I imagine there are many young women that are trying to overcome self-doubt out there. Do you have any advice for them?   

I’d tell them, "Don’t be afraid to ask others and listen to their opinions.” I’ve found this to be extremely useful for my own confidence and also leadership in better ways. When I begin doubting myself, I acknowledge that female leaders tend to suffer from imposter syndrome and ask my respected colleagues what my strengths are so that I can grow even further. Hearing candid feedback helps me gain that confidence again and keep a level head.    

Also, know that compassion goes a long way in really understanding your team and colleagues, which can be key to the success of your work. Take your obsession towards customers and take it straight to obsessing over your internal customers .    

   

Do you find diversity, equity, and inclusion important?    

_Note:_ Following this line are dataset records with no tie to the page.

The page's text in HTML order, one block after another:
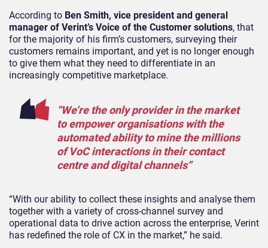
According to Ben Smith, vice president and general
manager of Verint’s Voice of the Customer solutions, that
for the majority of his firm’s customers, surveying their
customers remains important, and yet is no longer enough
to give them what they need to differentiate in an
increasingly competitive marketplace.
“We’re the only provider in the market
to empower organisations with the
automated ability to mine the millions
of VoC interactions in their contact
centre and digital channels”
“With our ability to collect these insights and analyse them
together with a variety of cross-channel survey and
operational data to drive action across the enterprise, Verint
has redefined the role of CX in the market,” he said.
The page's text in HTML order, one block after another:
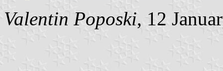
Valentin Poposki, 12
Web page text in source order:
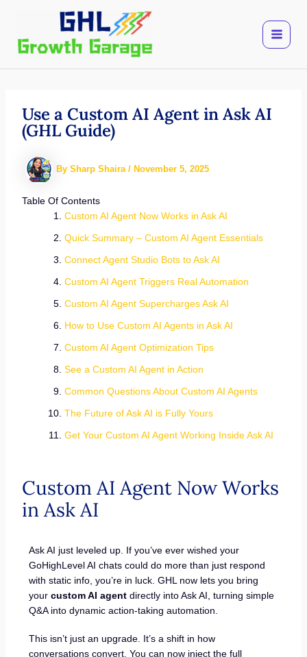
content
Use a Custom AI Agent in Ask AI
(GHL Guide)
By Sharp Shaira / November 5, 2025
Table Of Contents
Custom AI Agent Now Works in Ask AI
Quick Summary – Custom AI Agent Essentials
Connect Agent Studio Bots to Ask AI
Custom AI Agent Triggers Real Automation
Custom AI Agent Supercharges Ask AI
How to Use Custom AI Agents in Ask AI
Custom AI Agent Optimization Tips
See a Custom AI Agent in Action
Common Questions About Custom AI Agents
The Future of Ask AI is Fully Yours
Get Your Custom AI Agent Working Inside Ask AI
Custom AI Agent Now Works
in Ask AI
Ask AI just leveled up. If you’ve ever wished your
GoHighLevel AI chats could do more than just respond
with static info, you’re in luck. GHL now lets you bring
yourcustom AI agent directly into Ask AI, turning simple
Q&A into dynamic action-taking automation.
This isn’t just an upgrade. It’s a shift in how
conversations convert. You can now inject the full

I strongly believe that nobody has it all. There are always strong suits and weak suits for any one of us, and we can only learn from others who are not exactly like ourselves. If we discount and brush off someone else because of their style, traits, or weaknesses, we are also losing the other great things they bring to the table.   

At Coupang, we have women’s affinity groups where we can learn from others from both inside and outside of Coupang. It is important to learn from others and see how they have pushed through and built their careers.    

   

Coupang continues our journey towards driving changes to make the leading workplace for all. Join us in celebrating Women’s History Month and beyond by embracing the culture of equity.